As with previous confrontations among Egypt’s political actors, there are no scenarios that are likely to result in an outcome beneficial to the majority of the population. His attempted deflection of criticism in last Wednesday’s speech notwithstanding, most Egyptians are suffering the consequences of the Morsi government’s failures, the ensuing political stalemate, devastating economic collapse, and lack of security and basic services. 

Having achieved decisive victories in every election they have contested, the Muslim Brotherhood’s leaders have spent much of the last year consolidating their gains, attempting to establish a foothold within the state’s institutions, and marginalising the nation’s other political forces in the process. From the economy to preserving basic peace and security, on almost every score, Morsi’s presidency has failed to deliver. Even when considering the unrealistic expectations made of him and the thankless task of overcoming three decades of rampant corruption, ineffective governance, and abuse of power in a matter of months, the past year has only further exposed the Muslim Brotherhood as an organisation ill-equipped for the monumental task of governing Egypt, or at least doing so alone.

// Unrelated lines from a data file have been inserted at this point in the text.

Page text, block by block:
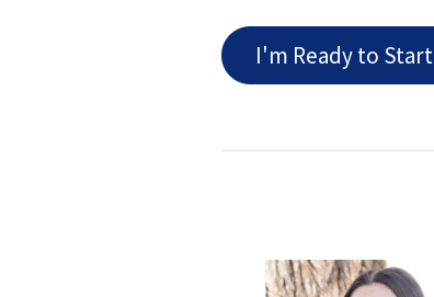
I'm Ready to Start
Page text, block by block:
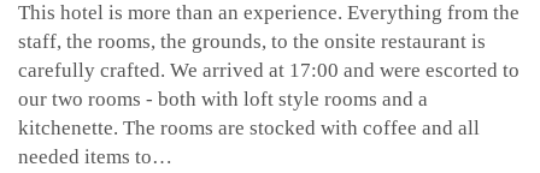
This hotel is more than an experience. Everything from the
staff, the rooms, the grounds, to the onsite restaurant is
carefully crafted. We arrived at 17:00 and were escorted to
our two rooms - both with loft style rooms and a
kitchenette. The rooms are stocked with coffee and all
needed items to…

While one can outline the long list of missteps and excesses committed by Morsi over the course of his brief presidency, the Muslim Brotherhood’s posture can be traced back to the underlying decision to put stock in a process that promised to deliver few of the revolution’s demands. Rather than establishing a strong partnership with the groups on the front lines in the fight for social justice and the rule of law, the Muslim Brotherhood hedged its bets by committing its energies to the military-led transition, hoping to coerce the institutions of the state to work in its favour, rather than push for a total reformation that could have realised some of the objectives that led millions of Egyptians to take to the streets in the first place. Decades of mistrust of other political forces and a deep obsession with controlling the levers of power have only been further entrenched within the Muslim Brotherhood’s leadership in recent months. In his mad rush to establish an unshakable claim to democratic legitimacy, Morsi neglected the business of actual effective governance upon which such a claim should have been based. 

Within the opposition, however, only the small contingent of revolutionary groups, led mostly by the nation’s urban youth movement, escape charges of hypocrisy and opportunism. Having consistently stood against the post-Mubarak transition, from the military-sponsored referendum to last summer’s presidential elections, these groups continue to call for the implementation of genuine changes to Egypt’s governing institutions and socioeconomic structures. In that light, the June 30 protest should be viewed in the spirit of the original January 25, 2011 calls for bread, freedom, and social justice. 

However, the revolutionaries have also been joined by figures whose commitment to Egypt’s democratic transition appears directly tied to their personal political fortunes. Ironically, this is a charge frequently levelled against the Muslim Brotherhood, with little evidence to support it considering the group has yet to lose at the polls. Among Egypt’s smaller political parties and failed presidential candidates, obstructionism became the overriding agenda from day one of the Morsi presidency. Whether as a result of their deep opposition to Islamism as a guiding ideology or an inflated sense of their own political abilities, these diverse forces have coalesced into a united front that has repeatedly escalated the confrontation with the Muslim Brotherhood. 

Having made the calculation that it is preferable to bring down the elected government than to engage with it, Mohamed ElBaradie, Amr Moussa, and Hamdeen Sabahi, along with other leaders, have done more than their share to lead to the current impasse. In a classic example of political Schadenfreude, these figures have spurned multiple opportunities to diffuse tensions and reach a negotiated solution with the government, instead taking particular delight in Morsi’s policy failures, though it is the Egyptian people who have suffered most as a result. In the most recent example, virtually none of the opposition parties chose to submit candidates for governor posts, leading to Morsi’s disastrous decision to appoint a former jihadist as governor of Luxor, an important tourist destination. Adel el-Khayat’s Construction and Development Party was one of the few to put forward a name.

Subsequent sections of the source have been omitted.